What's the best strategy, give these facts?


In [5]:
#Defintions:
'''
S: The number of states, which should be an integer greater than 1. Default: 3.
r: The reward when the forest is in its oldest state and action ‘Wait’ is performed. Default: 4.
r2: The reward when the forest is in its oldest state and action ‘Cut’ is performed. Default: 2.
p: The probability of wild fire occurence, in the range ]0, 1[. Default: 0.1.
is_sparse: If True, then the probability transition matrices will be returned in sparse format, otherwise they will be in dense format. Default: False.
'''

'\nS: The number of states, which should be an integer greater than 1. Default: 3.\nr: The reward when the forest is in its oldest state and action ‘Wait’ is performed. Default: 4.\nr2: The reward when the forest is in its oldest state and action ‘Cut’ is performed. Default: 2.\np: The probability of wild fire occurence, in the range ]0, 1[. Default: 0.1.\nis_sparse: If True, then the probability transition matrices will be returned in sparse format, otherwise they will be in dense format.
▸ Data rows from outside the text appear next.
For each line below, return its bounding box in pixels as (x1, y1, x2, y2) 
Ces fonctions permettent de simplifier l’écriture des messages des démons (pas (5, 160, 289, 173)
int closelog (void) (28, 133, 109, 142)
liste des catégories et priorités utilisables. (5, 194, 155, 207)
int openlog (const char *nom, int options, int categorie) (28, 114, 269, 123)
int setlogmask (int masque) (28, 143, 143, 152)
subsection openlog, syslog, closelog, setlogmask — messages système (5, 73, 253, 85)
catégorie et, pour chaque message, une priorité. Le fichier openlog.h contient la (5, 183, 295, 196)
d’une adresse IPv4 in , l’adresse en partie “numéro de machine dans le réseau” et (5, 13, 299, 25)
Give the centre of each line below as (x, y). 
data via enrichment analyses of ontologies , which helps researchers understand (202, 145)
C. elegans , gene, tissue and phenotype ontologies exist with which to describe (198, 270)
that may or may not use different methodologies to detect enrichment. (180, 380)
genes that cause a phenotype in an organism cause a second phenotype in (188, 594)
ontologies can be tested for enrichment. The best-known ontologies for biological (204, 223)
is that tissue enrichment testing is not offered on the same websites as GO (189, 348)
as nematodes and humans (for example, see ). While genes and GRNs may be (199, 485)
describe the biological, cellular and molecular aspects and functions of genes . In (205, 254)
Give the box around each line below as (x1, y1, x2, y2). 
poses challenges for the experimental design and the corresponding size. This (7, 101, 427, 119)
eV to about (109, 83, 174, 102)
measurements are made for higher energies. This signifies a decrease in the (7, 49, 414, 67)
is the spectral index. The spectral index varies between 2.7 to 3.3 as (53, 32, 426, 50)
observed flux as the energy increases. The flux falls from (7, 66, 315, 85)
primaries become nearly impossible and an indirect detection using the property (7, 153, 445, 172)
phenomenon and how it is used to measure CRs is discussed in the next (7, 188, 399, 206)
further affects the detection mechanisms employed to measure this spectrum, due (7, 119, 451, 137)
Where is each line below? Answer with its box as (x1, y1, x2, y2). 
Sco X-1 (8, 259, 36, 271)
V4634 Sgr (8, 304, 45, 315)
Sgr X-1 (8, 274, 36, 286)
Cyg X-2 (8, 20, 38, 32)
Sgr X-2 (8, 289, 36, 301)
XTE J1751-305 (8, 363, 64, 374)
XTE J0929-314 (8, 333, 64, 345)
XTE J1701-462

Default: False.\n'

In [24]:
# This function is used to generate a transition probability (A × S × S) array P and a reward (S × A) matrix R that model the following problem.
P, R = mdptoolbox.example.forest(S=3, r1=4, r2=2, p=0.1, is_sparse=False)

In [6]:
P[0]

array([[0.1, 0.9, 0. ],
       [0.1, 0. , 0.9],
       [0.1, 0. , 0.9]])

In [8]:
P[1]

array([[1., 0., 0.],
       [1., 0., 0.],
       [1., 0., 0.]])

In [9]:
print(P[0][0][1])

0.9


In [10]:
print(P[0][2][0])

0.1


In [11]:
R

array([[0., 0.],
       [0., 1.],
       [4., 2.]])

In [12]:
np.sum(np.multiply(R.T[0], [0, 0, 1]))

4.0

In [16]:
np.sum(np.multiply(R.T[0], [1, 0, 0])) # youngest (S0)

0.0

In [17]:
np.sum(np.multiply(R.T[0], [0, 1, 0])) # middle-aged (S1)

0.0

In [18]:
model = mdptoolbox.mdp.QLearning(P, R, discount = 0.1)
model.run()
model.policy

(0, 1, 0)

In [19]:
model.policy[0] # should we wait(0) or cut(1) for the youngest one?

0

In [21]:
model.policy[1]

1